Designing a Web Crawler at Scale

Recently, Anthropic’s 5 stage interview process was leaked. As is the case with many FAANG companies, the system design interview is just one of those stages. The role was for an Infra Software Engineer and in this case the interview was all about designer a web crawler. This blog post was inspired largely by inspired by Hello Interview’s system design walkthrough on the same problem. Worth watching for a different angle on the same architecture. In this post, we’ll walk through the architecture of a web crawler that can crawl 10 billion web pages, extract clean text, and do it in 5 days. That’s the scale you need to build a training dataset for a large language model.

The Goal

We need to fetch raw HTML from 10 billion pages across the public web, extract the text content, and store it for downstream training pipelines. The system needs to:

Scale to 10B pages in 5 days — this isn’t a weekend project, it requires parallelism at every layer
Be fault-tolerant — individual page fetches will fail; the system can’t lose track of work
Respect politeness rules — sites publish robots.txt and expect crawlers to honour crawl delays; ignoring this gets you blocked for sure
De-duplicate aggressively — the web has enormous amounts of duplicate content; crawling the same page twice is wasted compute

The output is a corpus of extracted text files in S3, ready for preprocessing and tokenisation.

Back-of-the-Envelope Math

Before designing anything, it’s worth checking whether the goal is physically achievable — and roughly how many machines it requires.

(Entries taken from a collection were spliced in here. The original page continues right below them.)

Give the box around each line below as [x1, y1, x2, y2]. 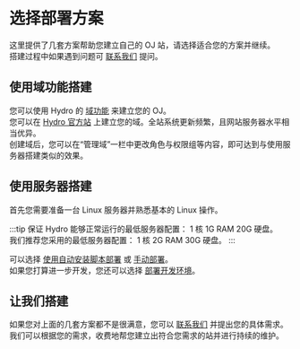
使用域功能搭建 [9, 80, 92, 95]
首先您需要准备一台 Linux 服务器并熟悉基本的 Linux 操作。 [9, 204, 223, 215]
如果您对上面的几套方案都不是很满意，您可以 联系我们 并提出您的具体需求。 [9, 319, 288, 330]
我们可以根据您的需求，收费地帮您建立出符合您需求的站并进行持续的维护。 [9, 330, 284, 341]
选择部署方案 [9, 8, 105, 29]
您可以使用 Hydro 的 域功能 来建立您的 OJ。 [9, 105, 172, 116]
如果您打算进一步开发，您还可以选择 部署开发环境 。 [9, 265, 200, 275]
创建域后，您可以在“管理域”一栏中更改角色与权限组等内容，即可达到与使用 [9, 138, 284, 149]
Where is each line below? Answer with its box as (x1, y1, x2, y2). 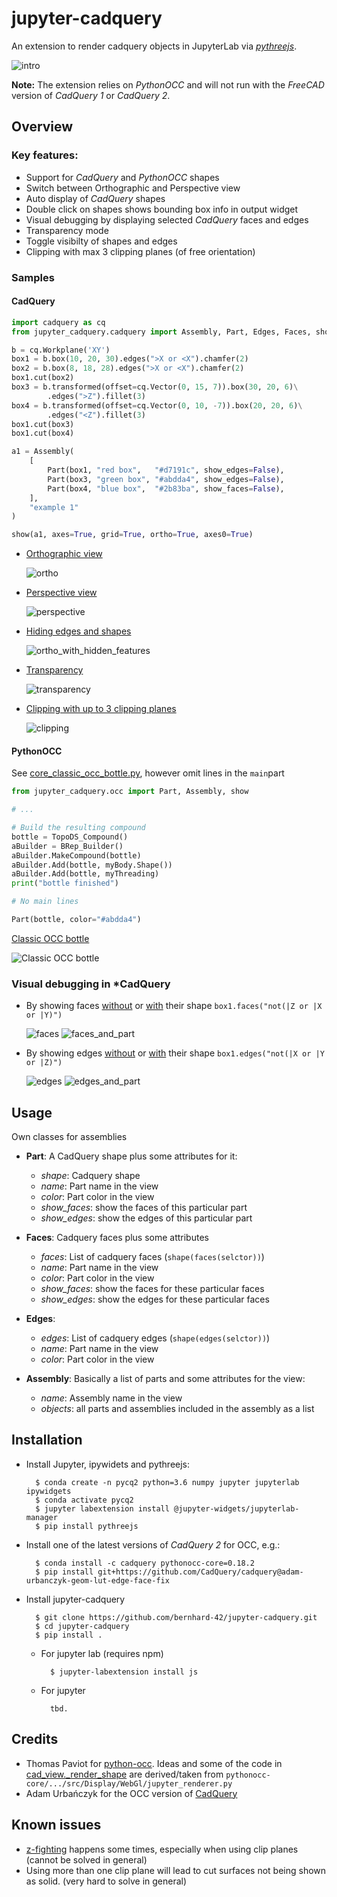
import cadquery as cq (11, 317, 106, 327)
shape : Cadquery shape (40, 1170, 141, 1182)
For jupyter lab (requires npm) (40, 1647, 164, 1659)
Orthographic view (25, 548, 103, 560)
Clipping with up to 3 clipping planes (25, 703, 177, 715)
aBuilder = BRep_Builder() (11, 841, 124, 851)
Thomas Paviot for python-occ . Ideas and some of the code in (25, 1757, 283, 1769)
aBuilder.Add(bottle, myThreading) (11, 869, 160, 879)
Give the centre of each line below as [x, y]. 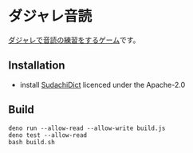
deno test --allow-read [48, 135]
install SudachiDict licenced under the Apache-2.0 [102, 84]
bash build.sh [32, 142]
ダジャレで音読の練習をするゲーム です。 [74, 40]
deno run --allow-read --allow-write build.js [87, 128]
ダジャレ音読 [50, 16]
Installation [37, 66]
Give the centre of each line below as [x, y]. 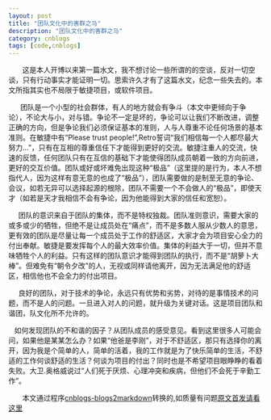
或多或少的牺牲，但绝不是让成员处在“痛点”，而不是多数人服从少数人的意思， [135, 225]
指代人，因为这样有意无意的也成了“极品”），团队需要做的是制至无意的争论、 [133, 178]
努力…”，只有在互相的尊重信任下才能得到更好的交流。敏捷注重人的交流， [129, 148]
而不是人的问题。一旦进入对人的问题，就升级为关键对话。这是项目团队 [139, 303]
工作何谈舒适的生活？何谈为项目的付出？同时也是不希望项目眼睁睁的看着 [142, 361]
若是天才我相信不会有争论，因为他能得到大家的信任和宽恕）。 [130, 198]
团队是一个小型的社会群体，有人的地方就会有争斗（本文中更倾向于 [129, 107]
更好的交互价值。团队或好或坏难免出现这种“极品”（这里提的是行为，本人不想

A typical web page is around 2 MB of raw HTML. Assume available network bandwidth of ~400 Gbps:

400 Gbps ÷ 8 bits/byte = 50 GB/s raw throughput
50 GB/s ÷ 2 MB/page   = 25,000 pages/s theoretical maximum

Real-world crawlers don’t hit theoretical limits. DNS resolution, TCP handshakes, server response times, and politeness delays eat into throughput. A realistic efficiency factor is around 30–40%, giving us roughly 10,000 effective pages/second.

Now check whether 10k pages/s is enough:

5 days × 86,400 s/day = 432,000 seconds
10B pages ÷ 432,000 s ≈ 23,000 pages/s needed

That means we actually need closer to 23k pages/s — so we’re short by a factor of ~2 at 30% efficiency. Bump efficiency to 50% or double the crawler fleet and the numbers work. The math tells us we need a modest cluster — call it 4–8 crawler machines — not hundreds.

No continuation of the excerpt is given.